We saw the same symptom & tracked it down to a bug in the
write_unlock() macro. The result was a memory-ordering problem
that caused the "unlock" of the tasklist_lock to be made
globally visible before the "store's" to the link fields were
visible. The result was a closed loop in the tasklist links.
Try adding a barrier operation BEFORE the clear_bit.
OLD
#define write_unlock(x) ({clear_bit(31, (x)); mb();})
NEW
#define write_unlock(x) ({smp_mb__before_clear_bit(); clear_bit(31, (x));})

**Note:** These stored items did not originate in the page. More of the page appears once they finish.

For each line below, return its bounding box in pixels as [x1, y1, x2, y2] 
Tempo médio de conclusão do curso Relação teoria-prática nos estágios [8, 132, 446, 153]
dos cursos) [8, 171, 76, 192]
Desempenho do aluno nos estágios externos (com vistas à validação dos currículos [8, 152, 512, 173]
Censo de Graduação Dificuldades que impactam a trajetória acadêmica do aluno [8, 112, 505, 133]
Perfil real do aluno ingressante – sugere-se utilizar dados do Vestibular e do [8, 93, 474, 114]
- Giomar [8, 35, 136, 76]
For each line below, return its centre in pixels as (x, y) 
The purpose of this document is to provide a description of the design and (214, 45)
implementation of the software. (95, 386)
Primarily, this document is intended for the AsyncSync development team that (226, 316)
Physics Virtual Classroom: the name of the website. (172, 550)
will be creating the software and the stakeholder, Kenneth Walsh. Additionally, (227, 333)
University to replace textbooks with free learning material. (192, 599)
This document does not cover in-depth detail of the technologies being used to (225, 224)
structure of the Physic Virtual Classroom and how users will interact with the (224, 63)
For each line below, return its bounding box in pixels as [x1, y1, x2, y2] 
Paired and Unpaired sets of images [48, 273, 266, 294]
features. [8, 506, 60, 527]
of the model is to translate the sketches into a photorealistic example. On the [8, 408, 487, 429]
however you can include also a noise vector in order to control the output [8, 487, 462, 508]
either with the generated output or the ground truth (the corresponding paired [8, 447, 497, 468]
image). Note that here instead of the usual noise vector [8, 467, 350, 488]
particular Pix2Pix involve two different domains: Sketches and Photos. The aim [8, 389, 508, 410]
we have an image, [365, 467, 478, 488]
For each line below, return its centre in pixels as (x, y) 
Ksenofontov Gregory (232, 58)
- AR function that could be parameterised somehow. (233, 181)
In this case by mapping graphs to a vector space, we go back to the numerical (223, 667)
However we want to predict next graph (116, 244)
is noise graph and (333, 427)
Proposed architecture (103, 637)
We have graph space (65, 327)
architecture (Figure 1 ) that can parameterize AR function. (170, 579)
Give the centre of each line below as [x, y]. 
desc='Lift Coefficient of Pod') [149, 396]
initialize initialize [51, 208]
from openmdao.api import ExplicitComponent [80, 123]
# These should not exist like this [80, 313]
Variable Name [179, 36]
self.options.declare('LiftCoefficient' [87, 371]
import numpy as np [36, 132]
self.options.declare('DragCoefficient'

This has been fixed in a later version of the IA64 patch.
>
> Anyone else seeing this sort of odd behavior with 2.4.16 on
> Intel Lion SDVs?
>
>
> Thanks,
>
> Chris McDermott
>
>
> _______________________________________________
> Linux-IA64 mailing list
> Linux-IA64@linuxia64.org
> http://lists.linuxia64.org/lists/listinfo/linux-ia64
>
--
Thanks
Jack Steiner (651-683-5302) (vnet 233-5302) steiner@sgi.com
^ permalink raw reply [flat|nested] 8+ messages in thread* Re: [Linux-ia64] Hard "hangs" with 2.4.16
2001-12-10 20:46 [Linux-ia64] Hard "hangs" with 2.4.16 Chris McDermott
2001-12-10 21:06 ` Jack Steiner
@ 2001-12-10 21:19 ` Andreas Schwab
2001-12-10 21:21 ` Chris McDermott
` (4 subsequent siblings)
6 siblings, 0 replies; 8+ messages in thread
From: Andreas Schwab @ 2001-12-10 21:19 UTC (permalink / raw)
To: linux-ia64
Jack Steiner <steiner@sgi.com> writes:
|> >
|> > Anybody else been seeing hangs with 2.4.16+ia64-1128.diff?
|> >
[...]
|> This has been fixed in a later version of the IA64 patch.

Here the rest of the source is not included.